Your objective :: For this exercise, write out each entry below exactly, omitting the images.
─── Dataset extract ───
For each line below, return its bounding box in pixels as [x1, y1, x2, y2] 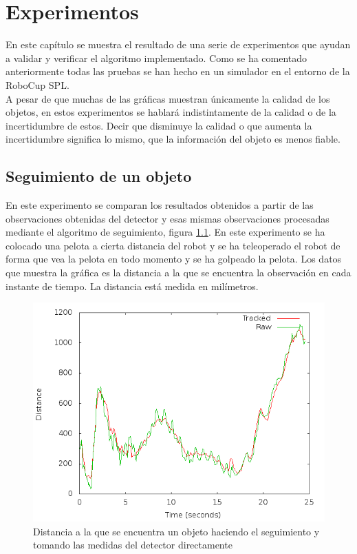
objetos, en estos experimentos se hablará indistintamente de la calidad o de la [6, 105, 336, 119]
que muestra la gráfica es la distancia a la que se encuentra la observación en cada [6, 265, 351, 280]
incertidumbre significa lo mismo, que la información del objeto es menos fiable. [6, 132, 340, 146]
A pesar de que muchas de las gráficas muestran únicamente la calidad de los [6, 91, 330, 105]
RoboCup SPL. [6, 77, 69, 92]
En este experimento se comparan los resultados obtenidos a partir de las [6, 198, 314, 212]
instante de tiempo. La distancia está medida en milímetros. [6, 278, 259, 293]
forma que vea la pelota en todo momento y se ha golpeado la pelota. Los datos [6, 252, 342, 266]
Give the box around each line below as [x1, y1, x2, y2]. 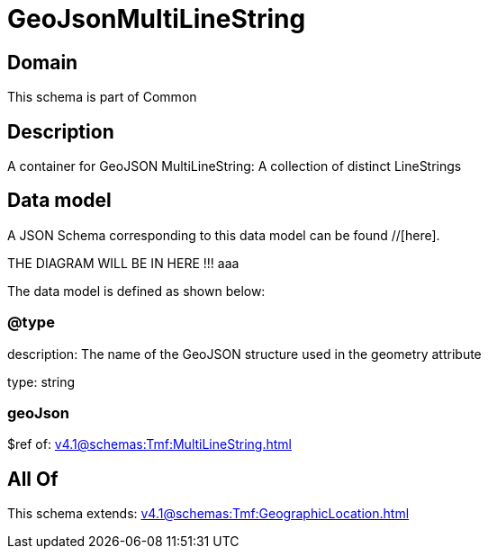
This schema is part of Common [7, 89, 197, 105]
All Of [7, 467, 59, 490]
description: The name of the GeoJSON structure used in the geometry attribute [7, 345, 482, 362]
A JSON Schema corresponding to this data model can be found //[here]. [7, 227, 440, 243]
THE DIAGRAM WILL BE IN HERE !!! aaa [7, 255, 239, 271]
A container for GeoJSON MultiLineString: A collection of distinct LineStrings [7, 158, 462, 175]
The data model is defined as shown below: [7, 282, 266, 299]
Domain [7, 50, 78, 74]
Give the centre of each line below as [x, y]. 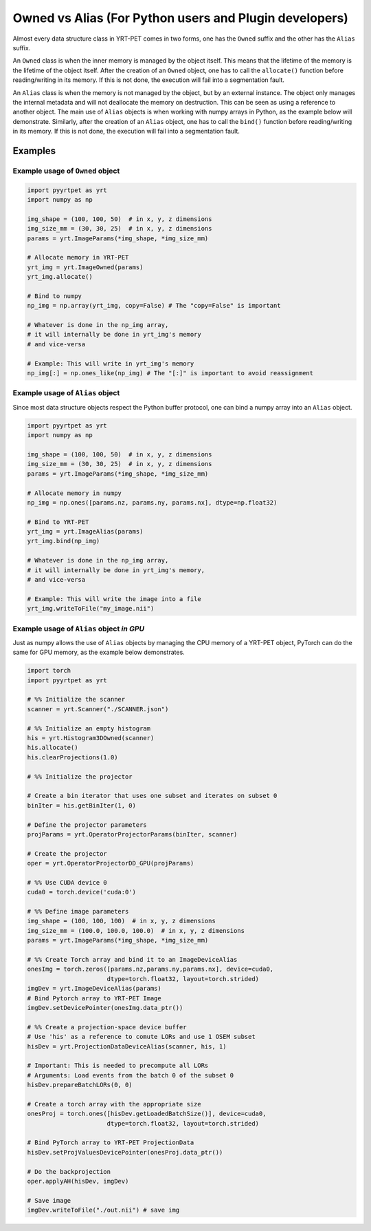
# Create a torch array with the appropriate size [114, 1104]
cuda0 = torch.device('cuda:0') [82, 892]
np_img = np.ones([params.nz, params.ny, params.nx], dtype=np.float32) [152, 502]
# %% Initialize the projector [80, 777]
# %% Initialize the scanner [76, 699]
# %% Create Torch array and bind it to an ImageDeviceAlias [132, 960]
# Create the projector [67, 853]
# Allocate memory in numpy [74, 493]
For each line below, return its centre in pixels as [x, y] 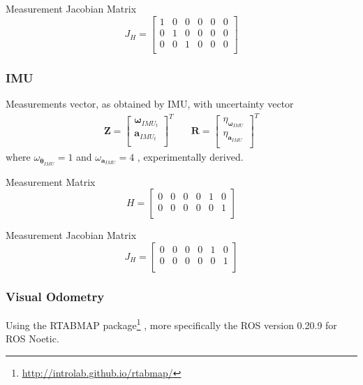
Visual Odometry [55, 296]
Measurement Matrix [51, 181]
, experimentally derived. [190, 156]
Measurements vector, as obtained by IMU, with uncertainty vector [150, 103]
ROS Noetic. [32, 339]
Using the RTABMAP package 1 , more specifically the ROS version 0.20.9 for [171, 324]
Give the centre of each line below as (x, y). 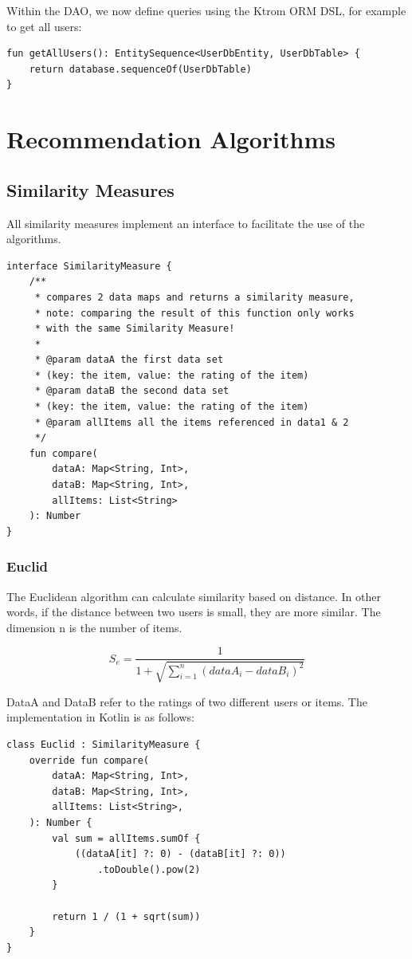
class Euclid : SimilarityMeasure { (104, 745)
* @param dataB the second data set (132, 391)
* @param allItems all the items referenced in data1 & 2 (192, 422)
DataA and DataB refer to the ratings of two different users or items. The (187, 701)
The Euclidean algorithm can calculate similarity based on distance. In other (194, 596)
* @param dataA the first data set (129, 360)
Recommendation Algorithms (171, 139)
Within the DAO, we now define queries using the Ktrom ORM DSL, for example (206, 10)
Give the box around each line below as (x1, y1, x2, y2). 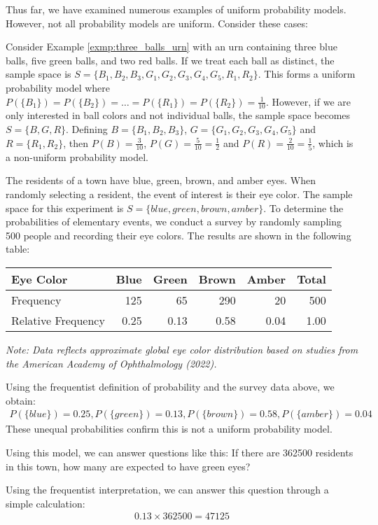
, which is (312, 135, 353, 150)
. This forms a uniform (258, 66, 356, 81)
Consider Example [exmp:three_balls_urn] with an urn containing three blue (6, 39, 337, 54)
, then (63, 135, 88, 150)
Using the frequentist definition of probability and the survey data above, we (6, 379, 335, 394)
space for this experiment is (6, 200, 124, 215)
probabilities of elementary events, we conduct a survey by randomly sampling (6, 214, 342, 229)
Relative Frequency (11, 312, 105, 329)
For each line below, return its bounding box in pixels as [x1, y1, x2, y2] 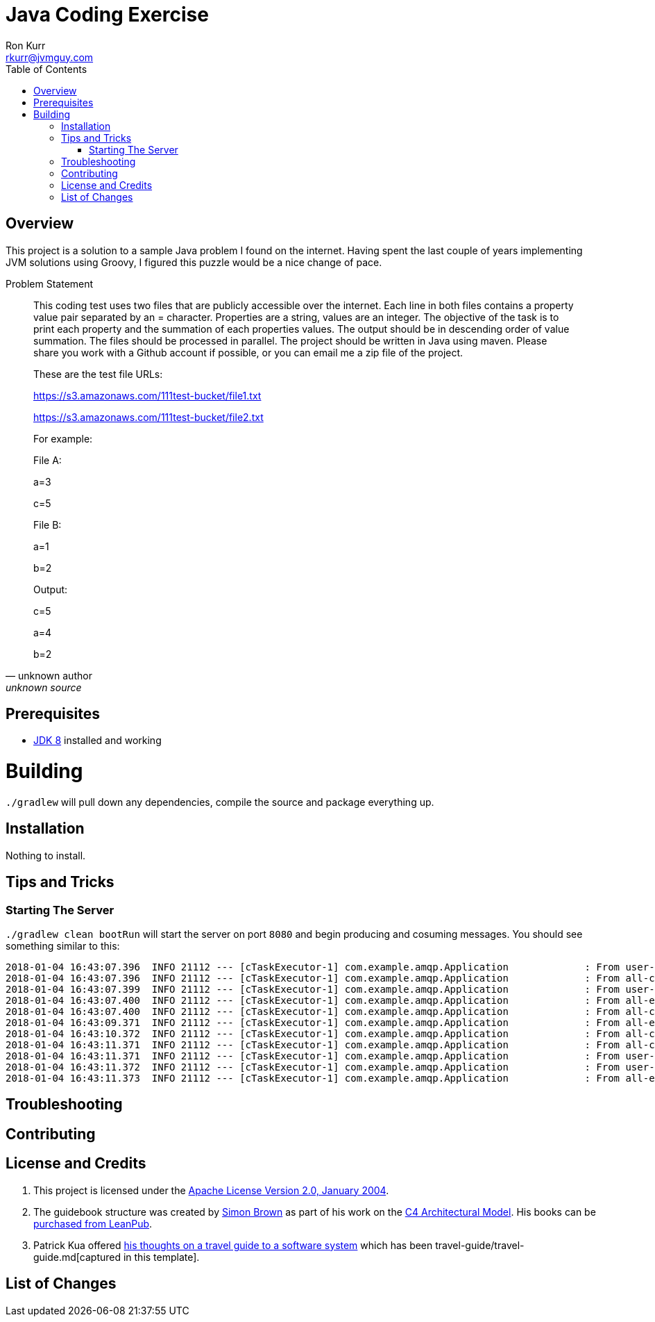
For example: [33, 432, 93, 445]
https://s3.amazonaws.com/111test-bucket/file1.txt [33, 389, 262, 402]
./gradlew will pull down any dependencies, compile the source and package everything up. [6, 795, 434, 808]
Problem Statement [6, 277, 94, 290]
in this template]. [123, 1250, 200, 1263]
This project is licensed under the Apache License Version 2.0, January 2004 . [33, 1184, 389, 1196]
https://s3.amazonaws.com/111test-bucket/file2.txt [33, 411, 264, 423]
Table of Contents [6, 63, 87, 75]
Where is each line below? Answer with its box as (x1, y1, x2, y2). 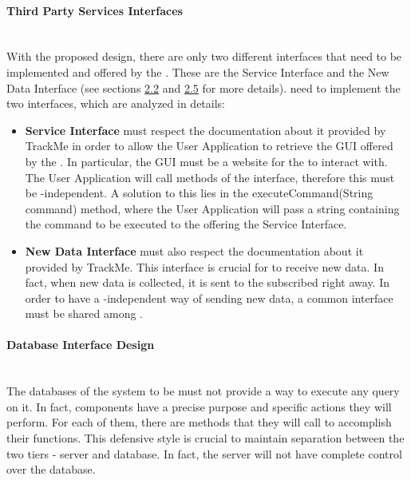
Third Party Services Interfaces (6, 2, 183, 18)
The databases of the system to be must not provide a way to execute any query (6, 383, 400, 399)
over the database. (6, 461, 96, 478)
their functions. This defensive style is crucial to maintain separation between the (6, 430, 405, 446)
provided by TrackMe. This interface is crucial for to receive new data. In (25, 258, 384, 275)
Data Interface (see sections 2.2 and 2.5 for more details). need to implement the (6, 79, 401, 96)
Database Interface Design (6, 336, 155, 353)
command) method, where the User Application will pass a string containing (25, 200, 400, 216)
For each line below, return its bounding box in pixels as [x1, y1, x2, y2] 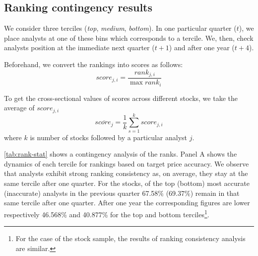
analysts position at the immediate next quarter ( [4, 42, 155, 53]
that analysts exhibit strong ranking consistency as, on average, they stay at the [4, 168, 248, 178]
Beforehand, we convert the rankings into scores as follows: [4, 59, 183, 69]
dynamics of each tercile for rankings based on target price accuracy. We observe [4, 158, 249, 169]
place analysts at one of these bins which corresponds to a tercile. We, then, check [4, 32, 254, 43]
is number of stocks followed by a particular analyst [30, 132, 188, 142]
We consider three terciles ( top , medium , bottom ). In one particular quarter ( [4, 23, 237, 33]
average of [4, 102, 35, 113]
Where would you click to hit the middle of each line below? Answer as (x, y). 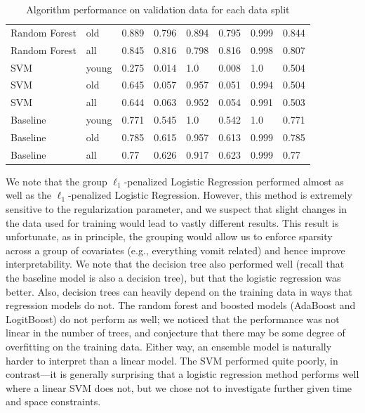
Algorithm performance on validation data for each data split (158, 9)
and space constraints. (53, 401)
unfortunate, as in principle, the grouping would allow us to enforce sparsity (169, 236)
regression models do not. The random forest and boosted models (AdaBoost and (181, 305)
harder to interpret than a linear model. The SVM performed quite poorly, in (172, 360)
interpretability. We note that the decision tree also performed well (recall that (175, 264)
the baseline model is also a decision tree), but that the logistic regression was (173, 277)
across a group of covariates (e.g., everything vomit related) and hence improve (175, 250)
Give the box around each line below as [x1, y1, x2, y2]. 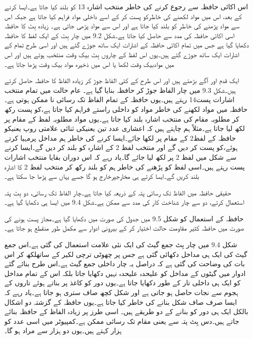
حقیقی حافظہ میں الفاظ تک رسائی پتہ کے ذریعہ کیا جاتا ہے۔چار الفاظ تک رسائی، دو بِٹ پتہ [4, 187, 232, 197]
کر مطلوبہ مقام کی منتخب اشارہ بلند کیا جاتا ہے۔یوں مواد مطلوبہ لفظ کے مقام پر [4, 113, 239, 124]
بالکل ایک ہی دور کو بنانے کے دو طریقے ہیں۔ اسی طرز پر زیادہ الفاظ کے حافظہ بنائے [4, 306, 249, 317]
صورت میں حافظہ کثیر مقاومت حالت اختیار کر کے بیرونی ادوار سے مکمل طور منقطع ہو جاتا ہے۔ [4, 223, 244, 233]
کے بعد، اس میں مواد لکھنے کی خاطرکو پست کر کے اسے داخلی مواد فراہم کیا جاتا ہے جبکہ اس [4, 11, 242, 21]
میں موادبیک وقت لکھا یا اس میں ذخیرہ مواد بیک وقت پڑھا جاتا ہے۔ [4, 59, 174, 69]
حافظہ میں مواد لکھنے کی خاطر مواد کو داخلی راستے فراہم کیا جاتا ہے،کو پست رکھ [4, 104, 248, 114]
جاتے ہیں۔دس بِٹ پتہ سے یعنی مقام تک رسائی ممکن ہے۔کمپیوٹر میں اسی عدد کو [4, 316, 239, 326]
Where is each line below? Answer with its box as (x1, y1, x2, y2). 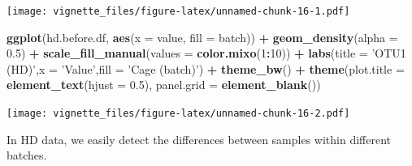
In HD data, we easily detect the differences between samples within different (7, 130, 392, 147)
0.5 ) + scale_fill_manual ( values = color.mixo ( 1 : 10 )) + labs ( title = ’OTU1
───
The completed task ::
For each line below, return its bounding box in pixels as [x1, y1, x2, y2] 
objetos, en estos experimentos se hablará indistintamente de la calidad o de la [6, 105, 336, 119]
que muestra la gráfica es la distancia a la que se encuentra la observación en cada [6, 265, 351, 280]
incertidumbre significa lo mismo, que la información del objeto es menos fiable. [6, 132, 340, 146]
A pesar de que muchas de las gráficas muestran únicamente la calidad de los [6, 91, 330, 105]
RoboCup SPL. [6, 77, 69, 92]
En este experimento se comparan los resultados obtenidos a partir de las [6, 198, 314, 212]
instante de tiempo. La distancia está medida en milímetros. [6, 278, 259, 293]
forma que vea la pelota en todo momento y se ha golpeado la pelota. Los datos [6, 252, 342, 266]
Give the box around each line below as [x1, y1, x2, y2]. 
This schema is part of Common [7, 89, 197, 105]
All Of [7, 467, 59, 490]
description: The name of the GeoJSON structure used in the geometry attribute [7, 345, 482, 362]
A JSON Schema corresponding to this data model can be found //[here]. [7, 227, 440, 243]
THE DIAGRAM WILL BE IN HERE !!! aaa [7, 255, 239, 271]
A container for GeoJSON MultiLineString: A collection of distinct LineStrings [7, 158, 462, 175]
The data model is defined as shown below: [7, 282, 266, 299]
Domain [7, 50, 78, 74]
Give the centre of each line below as [x, y]. 
# Create a torch array with the appropriate size [114, 1104]
cuda0 = torch.device('cuda:0') [82, 892]
np_img = np.ones([params.nz, params.ny, params.nx], dtype=np.float32) [152, 502]
# %% Initialize the projector [80, 777]
# %% Initialize the scanner [76, 699]
# %% Create Torch array and bind it to an ImageDeviceAlias [132, 960]
# Create the projector [67, 853]
# Allocate memory in numpy [74, 493]
For each line below, return its centre in pixels as [x, y] 
Visual Odometry [55, 296]
Measurement Matrix [51, 181]
, experimentally derived. [190, 156]
Measurements vector, as obtained by IMU, with uncertainty vector [150, 103]
ROS Noetic. [32, 339]
Using the RTABMAP package 1 , more specifically the ROS version 0.20.9 for [171, 324]
Give the centre of each line below as (x, y). 
class Euclid : SimilarityMeasure { (104, 745)
* @param dataB the second data set (132, 391)
* @param allItems all the items referenced in data1 & 2 (192, 422)
DataA and DataB refer to the ratings of two different users or items. The (187, 701)
The Euclidean algorithm can calculate similarity based on distance. In other (194, 596)
* @param dataA the first data set (129, 360)
Recommendation Algorithms (171, 139)
Within the DAO, we now define queries using the Ktrom ORM DSL, for example (206, 10)
Give the box around each line below as (x1, y1, x2, y2). 
, which is (312, 135, 353, 150)
. This forms a uniform (258, 66, 356, 81)
Consider Example [exmp:three_balls_urn] with an urn containing three blue (6, 39, 337, 54)
, then (63, 135, 88, 150)
Using the frequentist definition of probability and the survey data above, we (6, 379, 335, 394)
space for this experiment is (6, 200, 124, 215)
probabilities of elementary events, we conduct a survey by randomly sampling (6, 214, 342, 229)
Relative Frequency (11, 312, 105, 329)
For each line below, return its bounding box in pixels as [x1, y1, x2, y2] 
For example: [33, 432, 93, 445]
https://s3.amazonaws.com/111test-bucket/file1.txt [33, 389, 262, 402]
./gradlew will pull down any dependencies, compile the source and package everything up. [6, 795, 434, 808]
Problem Statement [6, 277, 94, 290]
in this template]. [123, 1250, 200, 1263]
This project is licensed under the Apache License Version 2.0, January 2004 . [33, 1184, 389, 1196]
https://s3.amazonaws.com/111test-bucket/file2.txt [33, 411, 264, 423]
Table of Contents [6, 63, 87, 75]
Where is each line below? Answer with its box as (x1, y1, x2, y2). 
Third Party Services Interfaces (6, 2, 183, 18)
The databases of the system to be must not provide a way to execute any query (6, 383, 400, 399)
over the database. (6, 461, 96, 478)
their functions. This defensive style is crucial to maintain separation between the (6, 430, 405, 446)
provided by TrackMe. This interface is crucial for to receive new data. In (25, 258, 384, 275)
Data Interface (see sections 2.2 and 2.5 for more details). need to implement the (6, 79, 401, 96)
Database Interface Design (6, 336, 155, 353)
command) method, where the User Application will pass a string containing (25, 200, 400, 216)
For each line below, return its bounding box in pixels as [x1, y1, x2, y2] 
analysts position at the immediate next quarter ( [4, 42, 155, 53]
that analysts exhibit strong ranking consistency as, on average, they stay at the [4, 168, 248, 178]
Beforehand, we convert the rankings into scores as follows: [4, 59, 183, 69]
dynamics of each tercile for rankings based on target price accuracy. We observe [4, 158, 249, 169]
place analysts at one of these bins which corresponds to a tercile. We, then, check [4, 32, 254, 43]
is number of stocks followed by a particular analyst [30, 132, 188, 142]
We consider three terciles ( top , medium , bottom ). In one particular quarter ( [4, 23, 237, 33]
average of [4, 102, 35, 113]
Where would you click to hit the middle of each line below? Answer as (x, y). 
Algorithm performance on validation data for each data split (158, 9)
and space constraints. (53, 401)
unfortunate, as in principle, the grouping would allow us to enforce sparsity (169, 236)
regression models do not. The random forest and boosted models (AdaBoost and (181, 305)
harder to interpret than a linear model. The SVM performed quite poorly, in (172, 360)
interpretability. We note that the decision tree also performed well (recall that (175, 264)
the baseline model is also a decision tree), but that the logistic regression was (173, 277)
across a group of covariates (e.g., everything vomit related) and hence improve (175, 250)
Give the box around each line below as [x1, y1, x2, y2]. 
حقیقی حافظہ میں الفاظ تک رسائی پتہ کے ذریعہ کیا جاتا ہے۔چار الفاظ تک رسائی، دو بِٹ پتہ [4, 187, 232, 197]
کر مطلوبہ مقام کی منتخب اشارہ بلند کیا جاتا ہے۔یوں مواد مطلوبہ لفظ کے مقام پر [4, 113, 239, 124]
بالکل ایک ہی دور کو بنانے کے دو طریقے ہیں۔ اسی طرز پر زیادہ الفاظ کے حافظہ بنائے [4, 306, 249, 317]
صورت میں حافظہ کثیر مقاومت حالت اختیار کر کے بیرونی ادوار سے مکمل طور منقطع ہو جاتا ہے۔ [4, 223, 244, 233]
کے بعد، اس میں مواد لکھنے کی خاطرکو پست کر کے اسے داخلی مواد فراہم کیا جاتا ہے جبکہ اس [4, 11, 242, 21]
میں موادبیک وقت لکھا یا اس میں ذخیرہ مواد بیک وقت پڑھا جاتا ہے۔ [4, 59, 174, 69]
حافظہ میں مواد لکھنے کی خاطر مواد کو داخلی راستے فراہم کیا جاتا ہے،کو پست رکھ [4, 104, 248, 114]
جاتے ہیں۔دس بِٹ پتہ سے یعنی مقام تک رسائی ممکن ہے۔کمپیوٹر میں اسی عدد کو [4, 316, 239, 326]
Where is each line below? Answer with its box as (x1, y1, x2, y2). 
In HD data, we easily detect the differences between samples within different (7, 130, 392, 147)
0.5 ) + scale_fill_manual ( values = color.mixo ( 1 : 10 )) + labs ( title = ’OTU1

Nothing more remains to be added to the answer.